Minshall revolutionized Carnival not only in terms of its theatricality and ability to take on epic themes, but in costume design. He pioneered costumes, particularly for the band king and queen, that come alive with the performer’s movements. This resistance to static costumes embodies his belief that Carnival expresses the body’s primal energy. 

He carefully choreographed the band king’s and queen’s key movements across the Carnival stage to ensure that these movements animate both the costumes and his conceptions. Saga Boy and Tan Tan, the king and queen of his 1990 band, Tantana, wore 16-foot fully mobile puppets who danced through the streets to enact their romance.

Mas for Minshall is living art that Trinidadians make fresh every year. The Trinidadian aesthetic is performance itself, and performance is none other than life in the present moment. 

Written Reflection

Option 1

In the film, “Mas Man”, one critic characterized Peter Minshall’s work as inappropriate to the genre by staging the negative side of the human experience, most significantly in his River trilogy, or going too “high concept” by staging questions and concerns of epic proportions—good vs evil, technology vs humanity, the ephemeral nature of existence. Engage this idea—based on your viewing of the film and the scope of his work represented there, to what extent do you agree or disagree? 

Option 2

Reflect on the two videos on J’ouvert in Trinidad and Kanaval at Jacmel, Haiti. What similarities do you notice and what differences seem significant? What social function do these Carnival expressions seem to fulfill? How do they challenge your understanding of Carnival?

Option 3

Devise your and respond to your own prompt! Alternatively, you can formulate a set of questions and show how these arose from specific scenes or moments in the various films you viewed. 

Here is the Imagination of the Black Radical (Rhea Storr, 2020)

Filmmaker Rhea Storr offers an ecstatic immersion into Junkanoo—a form of carnival celebrated in the Bahamas and a living expression of Afrofuturism as resistance.

Three Keywords:

Radical comes from a Latin word meaning “root,” in its earliest uses, it refers to roots of various kinds, first literal and then figurative. Because roots are the deepest part of a plant, radical came to describe things understood as fundamental or essential. In phrases like “radical reform” and “radical change,” radical implies a shift in the most basic or necessary part of something.

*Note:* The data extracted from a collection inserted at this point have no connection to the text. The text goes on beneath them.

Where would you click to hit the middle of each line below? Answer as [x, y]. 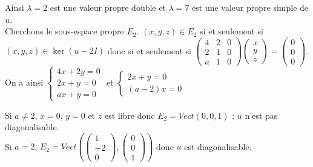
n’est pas [261, 115]
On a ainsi [24, 82]
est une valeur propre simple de [250, 7]
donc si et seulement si [149, 50]
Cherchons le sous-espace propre [64, 31]
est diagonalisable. [218, 146]
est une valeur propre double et [108, 7]
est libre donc [130, 115]
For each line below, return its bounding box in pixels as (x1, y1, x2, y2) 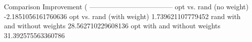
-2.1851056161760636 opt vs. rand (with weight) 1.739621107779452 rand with (4, 11, 241, 21)
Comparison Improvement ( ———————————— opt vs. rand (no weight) (4, 1, 249, 11)
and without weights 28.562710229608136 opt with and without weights (4, 21, 221, 31)
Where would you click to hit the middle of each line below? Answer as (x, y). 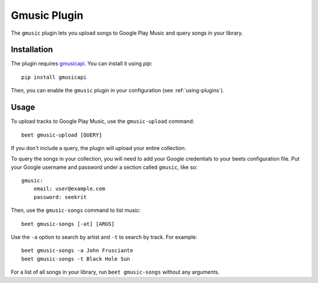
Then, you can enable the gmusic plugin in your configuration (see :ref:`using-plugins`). (117, 91)
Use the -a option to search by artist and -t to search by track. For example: (104, 237)
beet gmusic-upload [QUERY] (62, 135)
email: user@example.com (69, 189)
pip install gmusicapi (54, 77)
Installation (32, 50)
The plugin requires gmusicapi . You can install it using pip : (82, 64)
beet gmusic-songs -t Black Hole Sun (76, 259)

Tanisha G. Hill-Jarett says the “radical imagination entails stepping outside the confines of the now and into the expansiveness of what could be. It has been described as the ability to dream of possible futures and bring these possibilities back to the present to drive social transformation.”  She proposes three processes that comprise the radical imagination: (1) imagining alternative Black futures, (2) radical hope, and (3) collective courage. 

Hill-Jarett elaborates, “Afrofuturism intersects with the Black imagination to provide a framework for communicating ideas around possible futures and creating spaces of Black empowerment. Afrofuturism is an epistemology and artistic expression that explores the African diaspora experience through alternate realities and futures using imagination, technology, and mysticism. Afrofuturism reasserts Black agency in a way that places African diaspora people as central story writers and occupants of the past, present, and future. “

Discussion Questions

.What does it mean to have and cultivate a radical imagination within the context of the Bahamas?

.Why is carnival a vital space to experience collective world-making?

.How does the short documentary understand and perform Afro-futurism?

.What visions of the future do you see performed in carnivals?